▶ _ACTIVITY_:
An exact transcription of the records is required, minus any images.

▶ _RECORD EXCERPTS_:
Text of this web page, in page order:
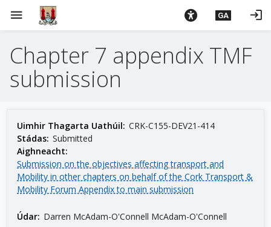
menu GA login
Chapter 7 appendix TMF
submission
Uimhir Thagarta Uathúil: CRK-C155-DEV21-414
Stádas: Submitted
Aighneacht:
Submission on the objectives affecting transport and
Mobility in other chapters on behalf of the Cork Transport &
Mobility Forum Appendix to main submission
Údar: Darren McAdam-O'Connell McAdam-O'Connell
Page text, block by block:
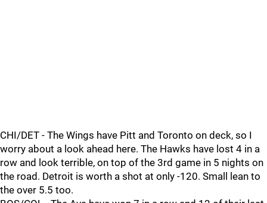
CHI/DET - The Wings have Pitt and Toronto on deck, so I
worry about a look ahead here. The Hawks have lost 4 in a
row and look terrible, on top of the 3rd game in 5 nights on
the road. Detroit is worth a shot at only -120. Small lean to
the over 5.5 too.
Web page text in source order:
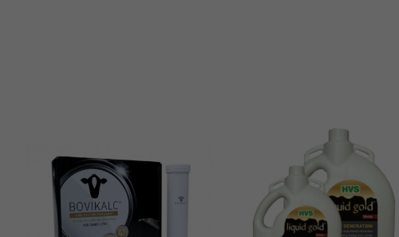
Price
range:
£125.00
through
£230.00
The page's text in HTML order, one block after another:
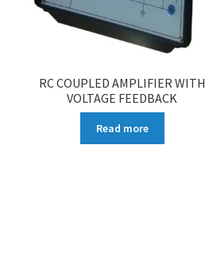
RC COUPLED AMPLIFIER WITH
VOLTAGE FEEDBACK
Read more
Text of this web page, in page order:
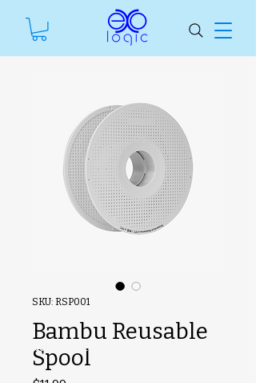
SKU: RSP001
Bambu Reusable
Spool
#ManfSkuText
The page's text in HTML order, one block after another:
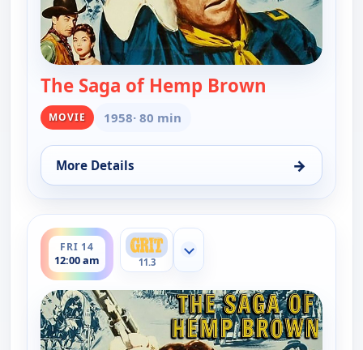
The Saga of Hemp Brown
MOVIE 1958· 80 min
More Details →
for The Saga of Hemp Brown, Wed 12, 7:00 am
FRI 14
12:00 am
ends 2:00 am
11.3
Show more channels
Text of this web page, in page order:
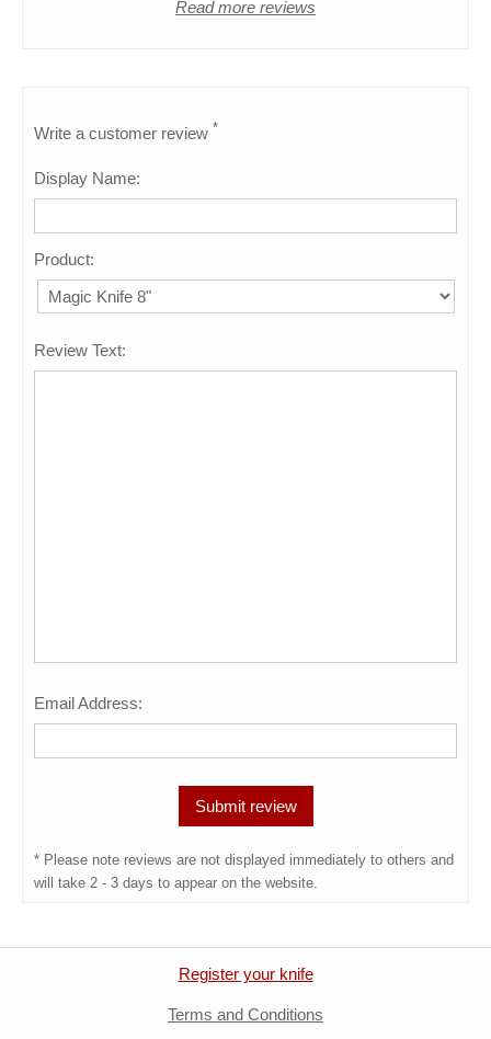
Read more reviews
Write a customer review *
Display Name:
Product:
Review Text:
Email Address:
* Please note reviews are not displayed immediately to others and
will take 2 - 3 days to appear on the website.
Register your knife
Terms and Conditions
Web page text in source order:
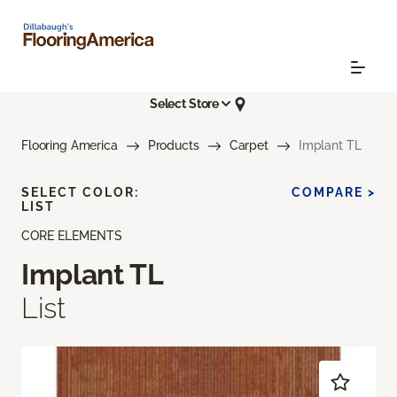
Select Store
Flooring America Products Carpet Implant TL
CORE ELEMENTS
Implant TL
List
SELECT COLOR:
LIST
COMPARE >
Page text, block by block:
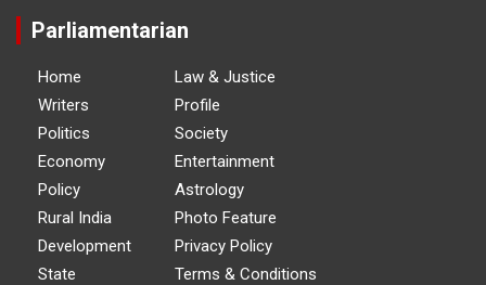
Parliamentarian
Home
Writers
Politics
Economy
Policy
Rural India
Development
State
Law & Justice
Profile
Society
Entertainment
Astrology
Photo Feature
Privacy Policy
Terms & Conditions

▶ _RESPONSE TO THE EXERCISE_:
Text of this web page, in page order:
menu GA login
Chapter 7 appendix TMF
submission
Uimhir Thagarta Uathúil: CRK-C155-DEV21-414
Stádas: Submitted
Aighneacht:
Submission on the objectives affecting transport and
Mobility in other chapters on behalf of the Cork Transport &
Mobility Forum Appendix to main submission
Údar: Darren McAdam-O'Connell McAdam-O'Connell
Page text, block by block:
CHI/DET - The Wings have Pitt and Toronto on deck, so I
worry about a look ahead here. The Hawks have lost 4 in a
row and look terrible, on top of the 3rd game in 5 nights on
the road. Detroit is worth a shot at only -120. Small lean to
the over 5.5 too.
Web page text in source order:
Price
range:
£125.00
through
£230.00
The page's text in HTML order, one block after another:
RC COUPLED AMPLIFIER WITH
VOLTAGE FEEDBACK
Read more
Text of this web page, in page order:
SKU: RSP001
Bambu Reusable
Spool
#ManfSkuText
The page's text in HTML order, one block after another:
The Saga of Hemp Brown
MOVIE 1958· 80 min
More Details →
for The Saga of Hemp Brown, Wed 12, 7:00 am
FRI 14
12:00 am
ends 2:00 am
11.3
Show more channels
Text of this web page, in page order:
Read more reviews
Write a customer review *
Display Name:
Product:
Review Text:
Email Address:
* Please note reviews are not displayed immediately to others and
will take 2 - 3 days to appear on the website.
Register your knife
Terms and Conditions
Web page text in source order:
Select Store
Flooring America Products Carpet Implant TL
CORE ELEMENTS
Implant TL
List
SELECT COLOR:
LIST
COMPARE >
Page text, block by block:
Parliamentarian
Home
Writers
Politics
Economy
Policy
Rural India
Development
State
Law & Justice
Profile
Society
Entertainment
Astrology
Photo Feature
Privacy Policy
Terms & Conditions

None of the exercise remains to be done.